━━ Information

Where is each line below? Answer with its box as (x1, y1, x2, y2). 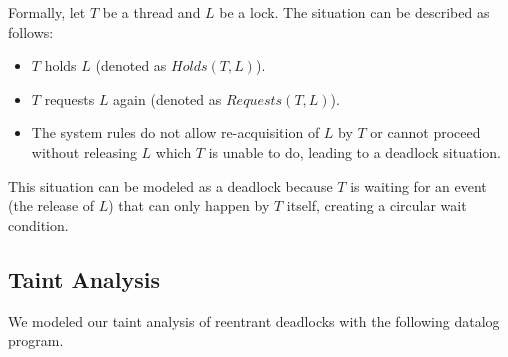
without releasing (31, 141, 137, 162)
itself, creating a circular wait (286, 195, 467, 216)
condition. (8, 214, 69, 235)
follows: (8, 21, 54, 42)
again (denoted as (113, 88, 222, 109)
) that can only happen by (108, 195, 270, 216)
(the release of (8, 195, 95, 216)
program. (8, 330, 64, 351)
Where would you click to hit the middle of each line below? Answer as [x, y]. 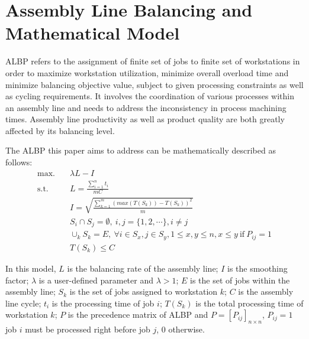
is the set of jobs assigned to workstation [144, 291]
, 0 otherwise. [181, 329]
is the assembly [266, 291]
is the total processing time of [250, 303]
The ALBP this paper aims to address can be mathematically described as [141, 150]
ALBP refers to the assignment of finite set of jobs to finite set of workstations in [153, 61]
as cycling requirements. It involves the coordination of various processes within [150, 96]
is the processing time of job [103, 303]
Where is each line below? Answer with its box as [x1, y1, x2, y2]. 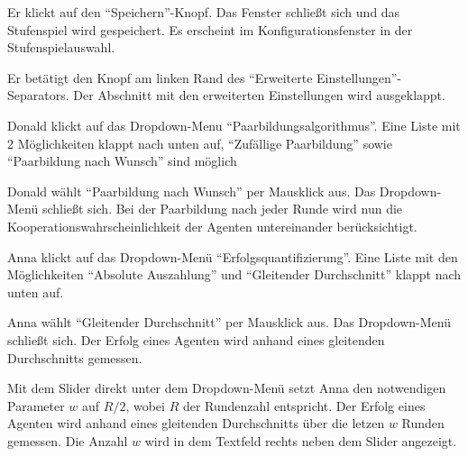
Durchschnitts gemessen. [7, 348, 142, 367]
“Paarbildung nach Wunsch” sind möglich [7, 151, 237, 170]
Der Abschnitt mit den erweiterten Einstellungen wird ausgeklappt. [73, 86, 445, 105]
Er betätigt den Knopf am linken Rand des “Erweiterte [7, 68, 313, 87]
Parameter [7, 396, 65, 415]
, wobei [125, 396, 165, 415]
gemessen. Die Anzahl [7, 431, 128, 450]
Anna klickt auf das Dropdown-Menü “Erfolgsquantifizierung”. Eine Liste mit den [7, 247, 458, 266]
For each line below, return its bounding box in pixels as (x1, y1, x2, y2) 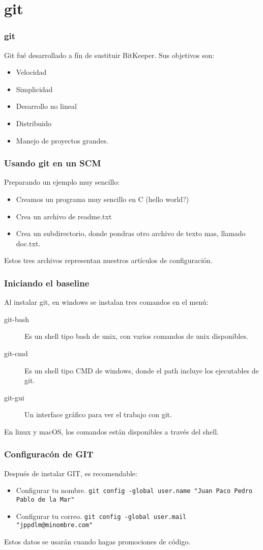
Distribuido (16, 118, 51, 128)
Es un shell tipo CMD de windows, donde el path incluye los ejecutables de (24, 365, 259, 375)
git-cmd (4, 348, 28, 358)
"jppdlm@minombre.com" (16, 522, 93, 529)
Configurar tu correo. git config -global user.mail (16, 510, 187, 521)
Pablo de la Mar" (16, 496, 75, 503)
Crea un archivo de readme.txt (16, 211, 112, 221)
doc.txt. (16, 238, 41, 248)
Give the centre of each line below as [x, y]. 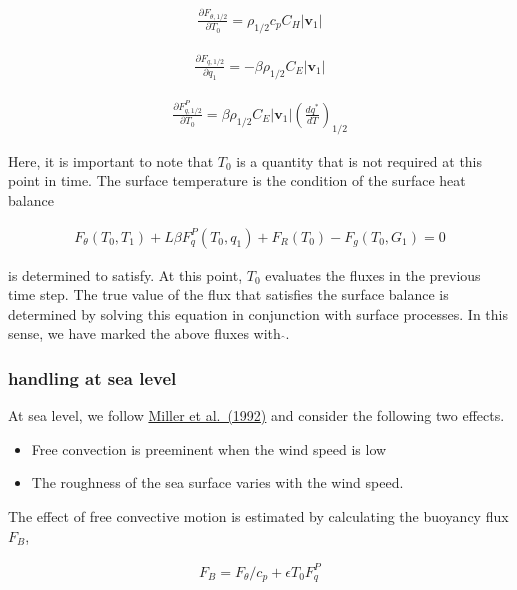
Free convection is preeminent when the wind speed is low [209, 448]
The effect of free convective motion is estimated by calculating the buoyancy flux [258, 515]
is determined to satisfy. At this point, [125, 274]
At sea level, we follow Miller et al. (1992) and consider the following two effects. [256, 415]
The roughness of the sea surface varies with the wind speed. [217, 482]
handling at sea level [92, 377]
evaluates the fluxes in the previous [373, 274]
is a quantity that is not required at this [359, 160]
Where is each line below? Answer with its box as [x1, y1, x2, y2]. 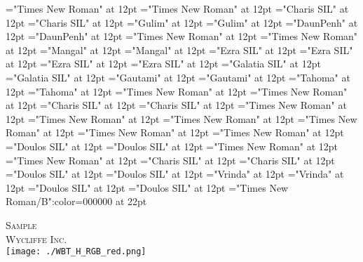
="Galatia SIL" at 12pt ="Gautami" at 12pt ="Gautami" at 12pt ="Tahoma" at [6, 70, 350, 84]
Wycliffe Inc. [6, 231, 67, 246]
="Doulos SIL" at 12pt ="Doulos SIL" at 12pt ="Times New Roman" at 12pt [6, 138, 338, 153]
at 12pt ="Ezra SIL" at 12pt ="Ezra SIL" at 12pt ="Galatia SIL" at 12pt [6, 56, 321, 71]
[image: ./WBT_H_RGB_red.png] [6, 247, 146, 257]
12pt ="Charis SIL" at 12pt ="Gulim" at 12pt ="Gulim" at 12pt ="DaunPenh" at [6, 15, 358, 30]
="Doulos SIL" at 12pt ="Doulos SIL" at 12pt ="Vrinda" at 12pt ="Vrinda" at [6, 166, 344, 181]
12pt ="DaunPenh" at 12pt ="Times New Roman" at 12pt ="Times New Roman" [6, 29, 358, 44]
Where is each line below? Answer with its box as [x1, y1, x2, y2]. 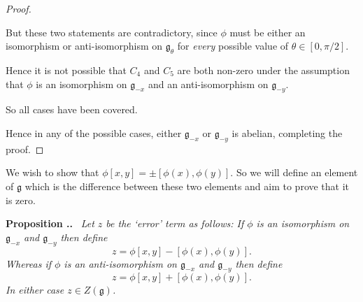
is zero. [6, 192, 36, 207]
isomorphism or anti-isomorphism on [6, 38, 163, 53]
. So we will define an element [230, 165, 358, 180]
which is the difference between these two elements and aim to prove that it [24, 178, 350, 193]
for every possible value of [177, 38, 289, 53]
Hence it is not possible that [6, 62, 127, 77]
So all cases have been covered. [6, 102, 138, 117]
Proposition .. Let [6, 216, 94, 231]
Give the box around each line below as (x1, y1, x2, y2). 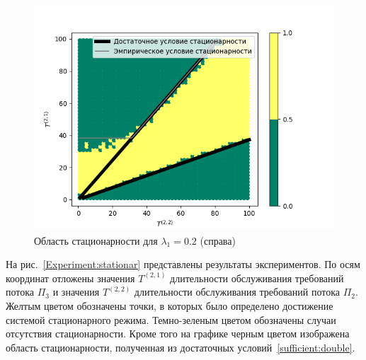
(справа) (200, 233, 236, 248)
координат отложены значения (6, 270, 135, 285)
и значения (52, 284, 100, 299)
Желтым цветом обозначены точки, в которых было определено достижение (6, 298, 333, 313)
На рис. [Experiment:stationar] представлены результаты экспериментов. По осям (6, 257, 360, 272)
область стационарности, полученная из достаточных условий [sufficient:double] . (6, 339, 355, 354)
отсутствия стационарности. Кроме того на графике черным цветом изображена (6, 326, 350, 341)
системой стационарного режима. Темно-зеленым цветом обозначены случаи (6, 312, 336, 327)
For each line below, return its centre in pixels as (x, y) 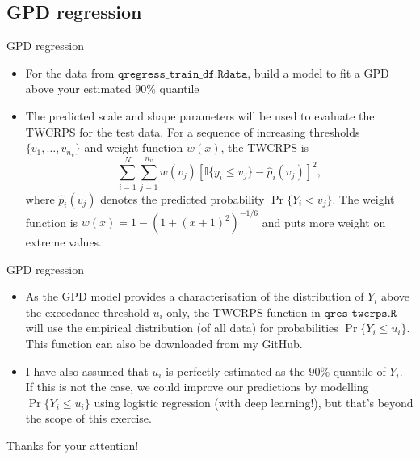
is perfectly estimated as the (235, 371)
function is (52, 222)
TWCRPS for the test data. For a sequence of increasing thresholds (193, 131)
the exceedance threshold (87, 312)
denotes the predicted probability (183, 198)
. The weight (363, 198)
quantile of (359, 371)
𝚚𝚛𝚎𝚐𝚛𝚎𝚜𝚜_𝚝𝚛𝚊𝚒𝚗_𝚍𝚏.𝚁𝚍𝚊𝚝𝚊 (183, 74)
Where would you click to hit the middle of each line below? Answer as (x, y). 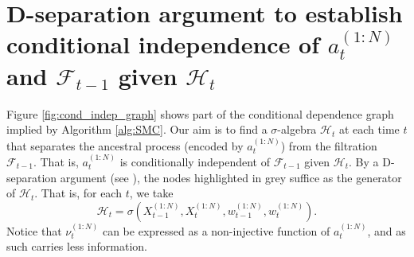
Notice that (34, 230)
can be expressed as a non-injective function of (216, 230)
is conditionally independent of (195, 161)
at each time (369, 129)
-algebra (297, 129)
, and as (387, 230)
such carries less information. (77, 246)
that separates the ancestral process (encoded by (125, 145)
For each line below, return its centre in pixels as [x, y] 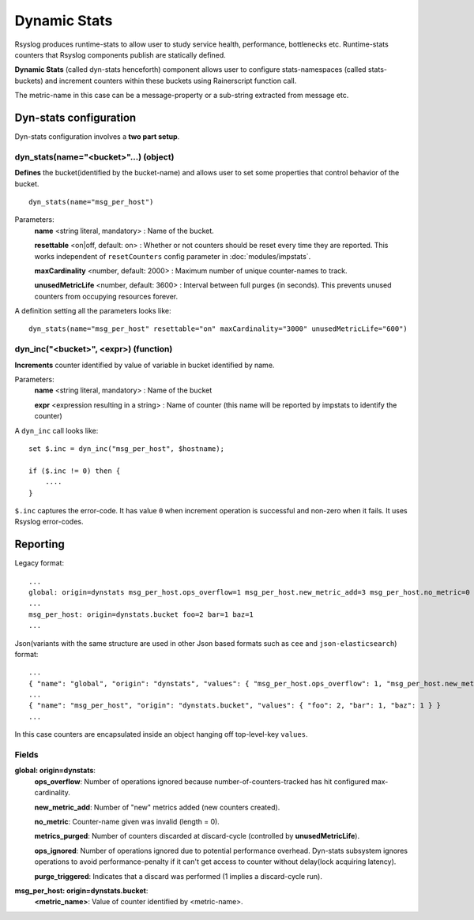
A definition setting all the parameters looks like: [93, 311]
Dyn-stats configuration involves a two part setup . [97, 137]
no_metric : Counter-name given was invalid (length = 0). [127, 821]
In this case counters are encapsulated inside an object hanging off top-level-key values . [161, 734]
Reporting [39, 544]
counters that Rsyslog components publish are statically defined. [120, 54]
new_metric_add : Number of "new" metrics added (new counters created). [157, 807]
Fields [26, 755]
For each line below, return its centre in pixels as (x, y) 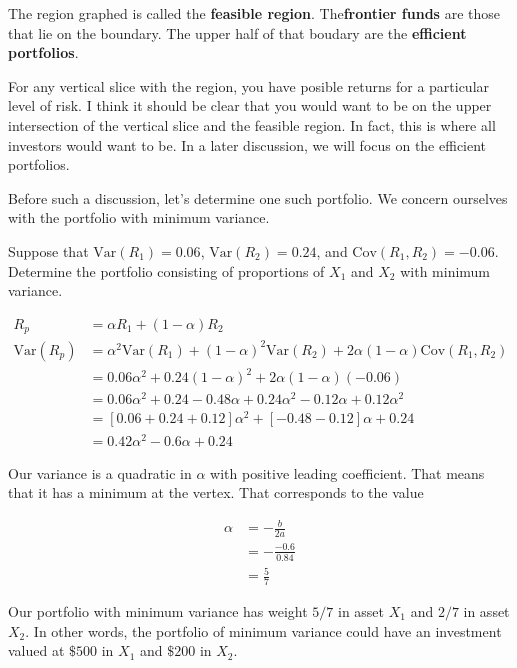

━━━━

## The problem:
How would the lines above read from the one with "For each line below, return its bounding" to the one with "Proposition .. Let [6, 216, 94, 231]", inclusive, with no pictures? Write them out exactly.

## Written reply:
For each line below, return its bounding box in pixels as (x1, y1, x2, y2) 
Distribuido (16, 118, 51, 128)
Es un shell tipo CMD de windows, donde el path incluye los ejecutables de (24, 365, 259, 375)
git-cmd (4, 348, 28, 358)
"jppdlm@minombre.com" (16, 522, 93, 529)
Configurar tu correo. git config -global user.mail (16, 510, 187, 521)
Pablo de la Mar" (16, 496, 75, 503)
Crea un archivo de readme.txt (16, 211, 112, 221)
doc.txt. (16, 238, 41, 248)
Give the centre of each line below as [x, y]. 
Free convection is preeminent when the wind speed is low [209, 448]
The effect of free convective motion is estimated by calculating the buoyancy flux [258, 515]
is determined to satisfy. At this point, [125, 274]
At sea level, we follow Miller et al. (1992) and consider the following two effects. [256, 415]
The roughness of the sea surface varies with the wind speed. [217, 482]
handling at sea level [92, 377]
evaluates the fluxes in the previous [373, 274]
is a quantity that is not required at this [359, 160]
Where is each line below? Answer with its box as [x1, y1, x2, y2]. 
="Galatia SIL" at 12pt ="Gautami" at 12pt ="Gautami" at 12pt ="Tahoma" at [6, 70, 350, 84]
Wycliffe Inc. [6, 231, 67, 246]
="Doulos SIL" at 12pt ="Doulos SIL" at 12pt ="Times New Roman" at 12pt [6, 138, 338, 153]
at 12pt ="Ezra SIL" at 12pt ="Ezra SIL" at 12pt ="Galatia SIL" at 12pt [6, 56, 321, 71]
[image: ./WBT_H_RGB_red.png] [6, 247, 146, 257]
12pt ="Charis SIL" at 12pt ="Gulim" at 12pt ="Gulim" at 12pt ="DaunPenh" at [6, 15, 358, 30]
="Doulos SIL" at 12pt ="Doulos SIL" at 12pt ="Vrinda" at 12pt ="Vrinda" at [6, 166, 344, 181]
12pt ="DaunPenh" at 12pt ="Times New Roman" at 12pt ="Times New Roman" [6, 29, 358, 44]
Where is each line below? Answer with its box as [x1, y1, x2, y2]. 
is zero. [6, 192, 36, 207]
isomorphism or anti-isomorphism on [6, 38, 163, 53]
. So we will define an element [230, 165, 358, 180]
which is the difference between these two elements and aim to prove that it [24, 178, 350, 193]
for every possible value of [177, 38, 289, 53]
Hence it is not possible that [6, 62, 127, 77]
So all cases have been covered. [6, 102, 138, 117]
Proposition .. Let [6, 216, 94, 231]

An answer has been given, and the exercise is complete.